> **Exercise instructions**
Before you reproduce the entries that follow, strip out any image they contain and keep the rest exact.

BEGIN Material shown

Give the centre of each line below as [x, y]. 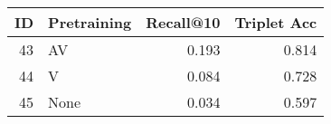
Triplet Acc [276, 22]
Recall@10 [183, 22]
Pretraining [90, 22]
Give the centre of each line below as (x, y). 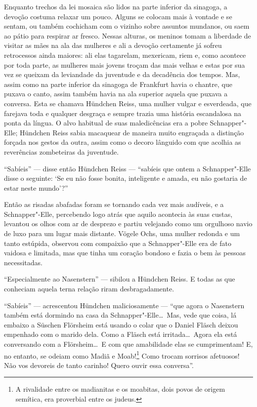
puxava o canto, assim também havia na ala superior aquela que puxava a (116, 94)
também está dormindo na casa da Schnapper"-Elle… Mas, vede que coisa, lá (120, 315)
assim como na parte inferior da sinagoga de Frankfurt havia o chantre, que (118, 84)
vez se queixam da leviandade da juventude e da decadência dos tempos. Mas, (122, 74)
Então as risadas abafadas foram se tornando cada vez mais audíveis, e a (114, 204)
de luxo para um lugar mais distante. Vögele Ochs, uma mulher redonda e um (122, 233)
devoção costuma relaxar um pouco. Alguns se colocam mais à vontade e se (118, 16)
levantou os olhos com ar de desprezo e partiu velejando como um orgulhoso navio (128, 224)
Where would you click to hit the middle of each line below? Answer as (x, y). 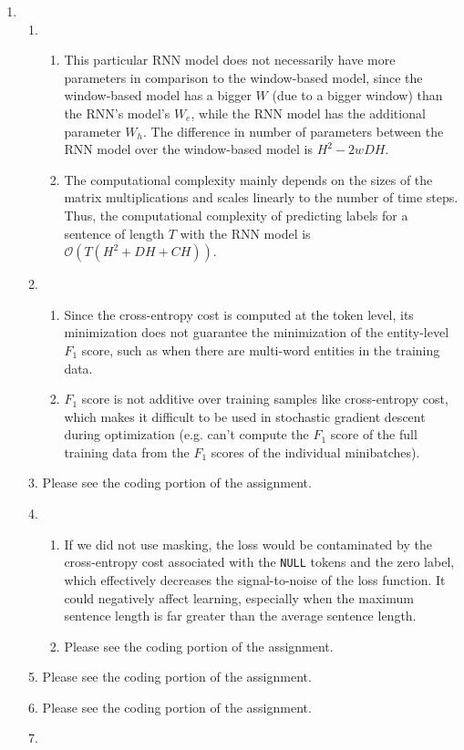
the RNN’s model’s (117, 113)
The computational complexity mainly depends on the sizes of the (248, 179)
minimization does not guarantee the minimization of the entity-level (257, 332)
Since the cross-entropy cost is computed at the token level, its (239, 314)
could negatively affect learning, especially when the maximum (239, 597)
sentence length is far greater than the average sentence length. (240, 616)
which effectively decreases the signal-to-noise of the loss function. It (255, 579)
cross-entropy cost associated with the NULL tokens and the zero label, (259, 562)
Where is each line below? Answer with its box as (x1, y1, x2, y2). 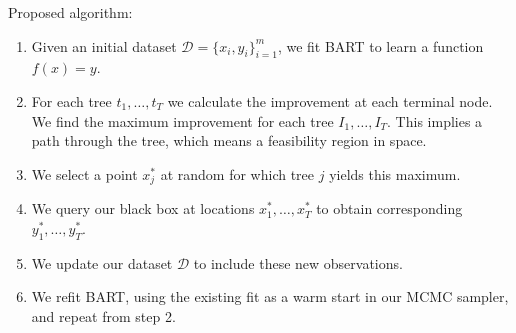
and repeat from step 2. (31, 305, 176, 326)
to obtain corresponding (316, 198, 463, 219)
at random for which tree (160, 163, 315, 184)
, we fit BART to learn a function (277, 35, 484, 56)
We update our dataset (31, 252, 173, 273)
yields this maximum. (329, 163, 461, 184)
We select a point (31, 163, 138, 184)
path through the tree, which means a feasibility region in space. (31, 130, 427, 151)
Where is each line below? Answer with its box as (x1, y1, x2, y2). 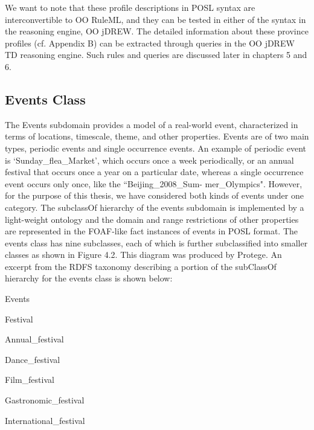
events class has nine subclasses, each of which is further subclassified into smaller (5, 236, 308, 249)
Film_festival (5, 373, 54, 386)
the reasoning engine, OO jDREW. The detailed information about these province (5, 25, 309, 37)
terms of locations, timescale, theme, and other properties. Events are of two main (5, 130, 309, 143)
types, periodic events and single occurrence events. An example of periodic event (5, 141, 306, 154)
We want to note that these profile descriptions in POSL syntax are (5, 1, 255, 13)
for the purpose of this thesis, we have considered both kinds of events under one (5, 189, 304, 202)
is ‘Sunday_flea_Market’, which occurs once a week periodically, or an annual (5, 153, 294, 166)
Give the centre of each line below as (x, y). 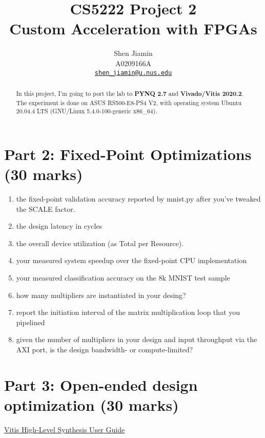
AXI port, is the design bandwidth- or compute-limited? (105, 349)
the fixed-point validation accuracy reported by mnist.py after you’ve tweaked (138, 199)
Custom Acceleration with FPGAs (133, 28)
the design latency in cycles (59, 226)
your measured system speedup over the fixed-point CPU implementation (131, 260)
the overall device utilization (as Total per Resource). (100, 243)
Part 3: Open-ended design (101, 384)
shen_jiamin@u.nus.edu (133, 73)
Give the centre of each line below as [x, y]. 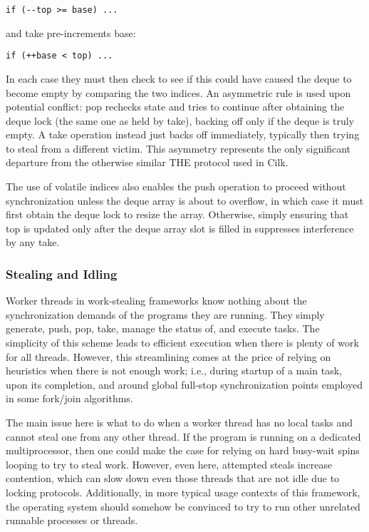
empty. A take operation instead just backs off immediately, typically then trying [183, 134]
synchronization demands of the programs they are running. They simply [165, 314]
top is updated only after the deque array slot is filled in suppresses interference [180, 228]
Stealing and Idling [62, 273]
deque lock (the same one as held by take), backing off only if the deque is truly [180, 120]
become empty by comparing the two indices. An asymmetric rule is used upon [178, 92]
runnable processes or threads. [72, 520]
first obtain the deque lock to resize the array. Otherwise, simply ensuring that [177, 214]
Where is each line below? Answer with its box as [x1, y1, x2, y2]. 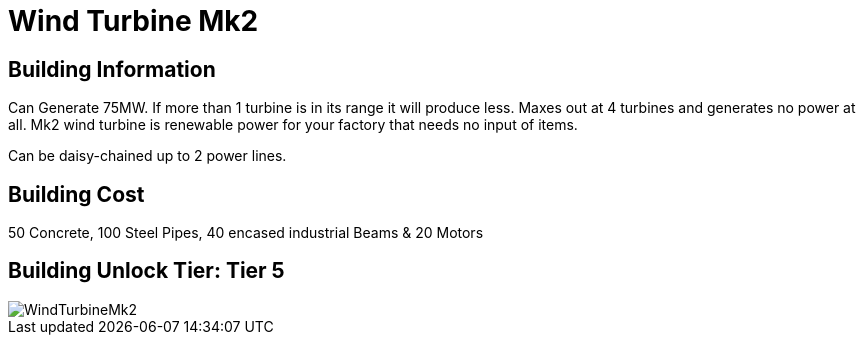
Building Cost [8, 181, 145, 207]
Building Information [8, 56, 216, 82]
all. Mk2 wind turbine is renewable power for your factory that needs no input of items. [8, 116, 578, 134]
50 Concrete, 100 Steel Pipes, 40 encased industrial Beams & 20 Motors [8, 224, 484, 242]
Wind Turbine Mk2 [8, 4, 259, 38]
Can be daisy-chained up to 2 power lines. [8, 147, 287, 165]
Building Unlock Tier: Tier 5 [8, 258, 285, 284]
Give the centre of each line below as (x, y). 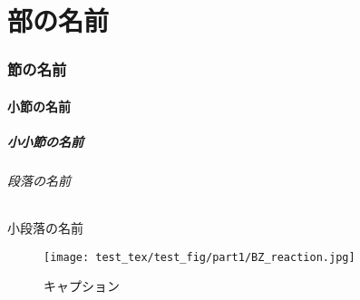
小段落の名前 (45, 228)
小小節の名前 (45, 141)
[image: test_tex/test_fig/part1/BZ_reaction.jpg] (199, 257)
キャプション (82, 286)
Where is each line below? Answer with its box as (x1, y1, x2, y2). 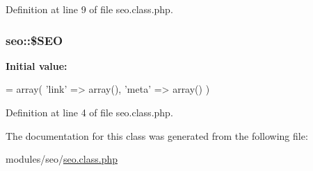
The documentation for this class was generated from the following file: (6, 128, 308, 143)
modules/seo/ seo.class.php (6, 152, 118, 166)
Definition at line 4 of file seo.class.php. (6, 105, 173, 119)
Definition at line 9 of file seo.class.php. (6, 2, 173, 16)
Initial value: (6, 58, 67, 73)
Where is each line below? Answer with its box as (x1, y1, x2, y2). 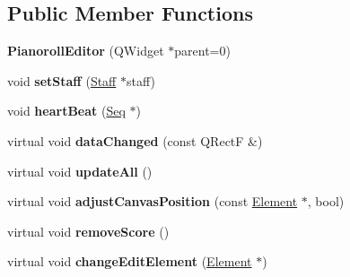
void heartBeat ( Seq (7, 101, 126, 120)
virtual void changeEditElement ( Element (7, 252, 252, 271)
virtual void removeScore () (7, 221, 170, 240)
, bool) (307, 192, 345, 211)
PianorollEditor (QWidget (7, 41, 164, 60)
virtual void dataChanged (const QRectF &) (7, 131, 263, 150)
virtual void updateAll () (7, 161, 153, 180)
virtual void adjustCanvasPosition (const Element (7, 192, 298, 211)
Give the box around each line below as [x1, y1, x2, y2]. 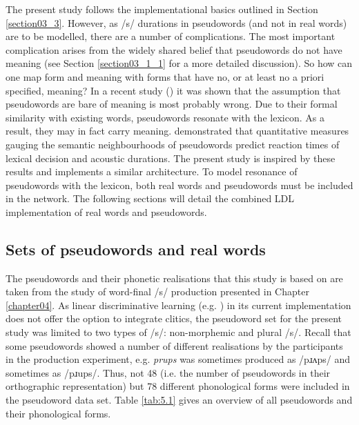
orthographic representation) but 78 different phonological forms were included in [6, 379, 350, 393]
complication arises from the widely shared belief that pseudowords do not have [6, 42, 342, 57]
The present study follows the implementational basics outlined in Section [6, 2, 318, 16]
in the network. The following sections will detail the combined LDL [6, 191, 295, 206]
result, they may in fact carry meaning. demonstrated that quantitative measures [6, 123, 349, 138]
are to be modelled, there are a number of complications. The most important [6, 29, 336, 43]
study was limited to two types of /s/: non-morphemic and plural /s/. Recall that [6, 325, 351, 339]
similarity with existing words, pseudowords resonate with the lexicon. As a [6, 110, 324, 124]
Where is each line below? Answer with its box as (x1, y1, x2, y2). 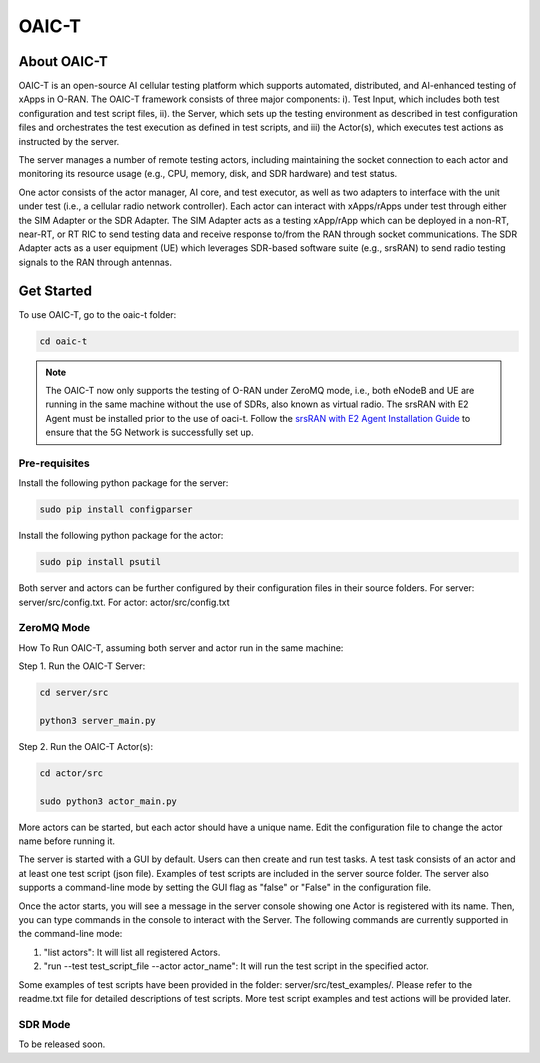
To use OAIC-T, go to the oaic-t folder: (18, 308, 177, 320)
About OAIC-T (18, 53, 109, 70)
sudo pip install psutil (39, 556, 162, 568)
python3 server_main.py (39, 715, 157, 726)
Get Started (18, 282, 92, 299)
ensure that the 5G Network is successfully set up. (45, 426, 254, 439)
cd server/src (39, 687, 109, 699)
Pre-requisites (18, 456, 90, 470)
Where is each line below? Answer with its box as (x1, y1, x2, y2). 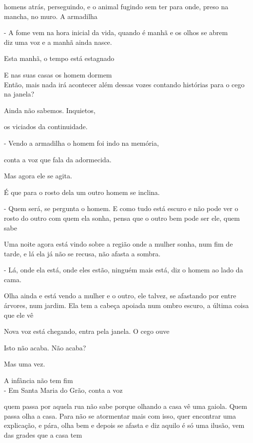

END Material shown

> **Reply to the task**
Give the centre of each line below as [x, y]. 
Triplet Acc [276, 22]
Recall@10 [183, 22]
Pretraining [90, 22]
Give the centre of each line below as (x, y). 
puxava o canto, assim também havia na ala superior aquela que puxava a (116, 94)
também está dormindo na casa da Schnapper"-Elle… Mas, vede que coisa, lá (120, 315)
assim como na parte inferior da sinagoga de Frankfurt havia o chantre, que (118, 84)
vez se queixam da leviandade da juventude e da decadência dos tempos. Mas, (122, 74)
Então as risadas abafadas foram se tornando cada vez mais audíveis, e a (114, 204)
de luxo para um lugar mais distante. Vögele Ochs, uma mulher redonda e um (122, 233)
devoção costuma relaxar um pouco. Alguns se colocam mais à vontade e se (118, 16)
levantou os olhos com ar de desprezo e partiu velejando como um orgulhoso navio (128, 224)
Where would you click to hit the middle of each line below? Answer as (x, y). 
the RNN’s model’s (117, 113)
The computational complexity mainly depends on the sizes of the (248, 179)
minimization does not guarantee the minimization of the entity-level (257, 332)
Since the cross-entropy cost is computed at the token level, its (239, 314)
could negatively affect learning, especially when the maximum (239, 597)
sentence length is far greater than the average sentence length. (240, 616)
which effectively decreases the signal-to-noise of the loss function. It (255, 579)
cross-entropy cost associated with the NULL tokens and the zero label, (259, 562)
Where is each line below? Answer with its box as (x1, y1, x2, y2). 
and repeat from step 2. (31, 305, 176, 326)
to obtain corresponding (316, 198, 463, 219)
at random for which tree (160, 163, 315, 184)
, we fit BART to learn a function (277, 35, 484, 56)
We update our dataset (31, 252, 173, 273)
yields this maximum. (329, 163, 461, 184)
We select a point (31, 163, 138, 184)
path through the tree, which means a feasibility region in space. (31, 130, 427, 151)
Where is each line below? Answer with its box as (x1, y1, x2, y2). 
events class has nine subclasses, each of which is further subclassified into smaller (5, 236, 308, 249)
Film_festival (5, 373, 54, 386)
the reasoning engine, OO jDREW. The detailed information about these province (5, 25, 309, 37)
terms of locations, timescale, theme, and other properties. Events are of two main (5, 130, 309, 143)
types, periodic events and single occurrence events. An example of periodic event (5, 141, 306, 154)
We want to note that these profile descriptions in POSL syntax are (5, 1, 255, 13)
for the purpose of this thesis, we have considered both kinds of events under one (5, 189, 304, 202)
is ‘Sunday_flea_Market’, which occurs once a week periodically, or an annual (5, 153, 294, 166)
Give the centre of each line below as (x, y). 
AXI port, is the design bandwidth- or compute-limited? (105, 349)
the fixed-point validation accuracy reported by mnist.py after you’ve tweaked (138, 199)
Custom Acceleration with FPGAs (133, 28)
the design latency in cycles (59, 226)
your measured system speedup over the fixed-point CPU implementation (131, 260)
the overall device utilization (as Total per Resource). (100, 243)
Part 3: Open-ended design (101, 384)
shen_jiamin@u.nus.edu (133, 73)
Give the centre of each line below as [x, y]. 
empty. A take operation instead just backs off immediately, typically then trying [183, 134]
synchronization demands of the programs they are running. They simply [165, 314]
top is updated only after the deque array slot is filled in suppresses interference [180, 228]
Stealing and Idling [62, 273]
deque lock (the same one as held by take), backing off only if the deque is truly [180, 120]
become empty by comparing the two indices. An asymmetric rule is used upon [178, 92]
runnable processes or threads. [72, 520]
first obtain the deque lock to resize the array. Otherwise, simply ensuring that [177, 214]
Where is each line below? Answer with its box as [x1, y1, x2, y2]. 
Building Cost [8, 181, 145, 207]
Building Information [8, 56, 216, 82]
all. Mk2 wind turbine is renewable power for your factory that needs no input of items. [8, 116, 578, 134]
50 Concrete, 100 Steel Pipes, 40 encased industrial Beams & 20 Motors [8, 224, 484, 242]
Wind Turbine Mk2 [8, 4, 259, 38]
Can be daisy-chained up to 2 power lines. [8, 147, 287, 165]
Building Unlock Tier: Tier 5 [8, 258, 285, 284]
Give the centre of each line below as (x, y). 
小段落の名前 (45, 228)
小小節の名前 (45, 141)
[image: test_tex/test_fig/part1/BZ_reaction.jpg] (199, 257)
キャプション (82, 286)
Where is each line below? Answer with its box as (x1, y1, x2, y2). 
The documentation for this class was generated from the following file: (6, 128, 308, 143)
modules/seo/ seo.class.php (6, 152, 118, 166)
Definition at line 4 of file seo.class.php. (6, 105, 173, 119)
Definition at line 9 of file seo.class.php. (6, 2, 173, 16)
Initial value: (6, 58, 67, 73)
Where is each line below? Answer with its box as (x1, y1, x2, y2). 
void heartBeat ( Seq (7, 101, 126, 120)
virtual void changeEditElement ( Element (7, 252, 252, 271)
virtual void removeScore () (7, 221, 170, 240)
, bool) (307, 192, 345, 211)
PianorollEditor (QWidget (7, 41, 164, 60)
virtual void dataChanged (const QRectF &) (7, 131, 263, 150)
virtual void updateAll () (7, 161, 153, 180)
virtual void adjustCanvasPosition (const Element (7, 192, 298, 211)
Give the box around each line below as [x1, y1, x2, y2]. 
orthographic representation) but 78 different phonological forms were included in [6, 379, 350, 393]
complication arises from the widely shared belief that pseudowords do not have [6, 42, 342, 57]
The present study follows the implementational basics outlined in Section [6, 2, 318, 16]
in the network. The following sections will detail the combined LDL [6, 191, 295, 206]
result, they may in fact carry meaning. demonstrated that quantitative measures [6, 123, 349, 138]
are to be modelled, there are a number of complications. The most important [6, 29, 336, 43]
study was limited to two types of /s/: non-morphemic and plural /s/. Recall that [6, 325, 351, 339]
similarity with existing words, pseudowords resonate with the lexicon. As a [6, 110, 324, 124]
Where is each line below? Answer with its box as (x1, y1, x2, y2). 
To use OAIC-T, go to the oaic-t folder: (18, 308, 177, 320)
About OAIC-T (18, 53, 109, 70)
sudo pip install psutil (39, 556, 162, 568)
python3 server_main.py (39, 715, 157, 726)
Get Started (18, 282, 92, 299)
ensure that the 5G Network is successfully set up. (45, 426, 254, 439)
cd server/src (39, 687, 109, 699)
Pre-requisites (18, 456, 90, 470)
Where is each line below? Answer with its box as (x1, y1, x2, y2). 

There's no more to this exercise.